↓↓↓

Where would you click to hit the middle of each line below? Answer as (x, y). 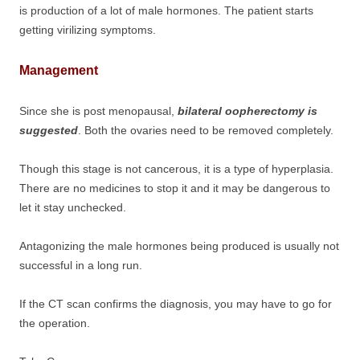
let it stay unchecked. (73, 207)
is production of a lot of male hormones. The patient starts (166, 10)
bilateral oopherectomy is (246, 111)
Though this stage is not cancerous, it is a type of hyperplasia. (176, 169)
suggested (49, 130)
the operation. (55, 323)
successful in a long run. (81, 265)
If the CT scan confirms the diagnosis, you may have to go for (176, 304)

↑↑↑

Exercise objective: Produce a verbatim copy of the lines from the one holding "suggested (49, 130)" to the final line of the data, and nothing more.

The completed task:
suggested (49, 130)
the operation. (55, 323)
successful in a long run. (81, 265)
If the CT scan confirms the diagnosis, you may have to go for (176, 304)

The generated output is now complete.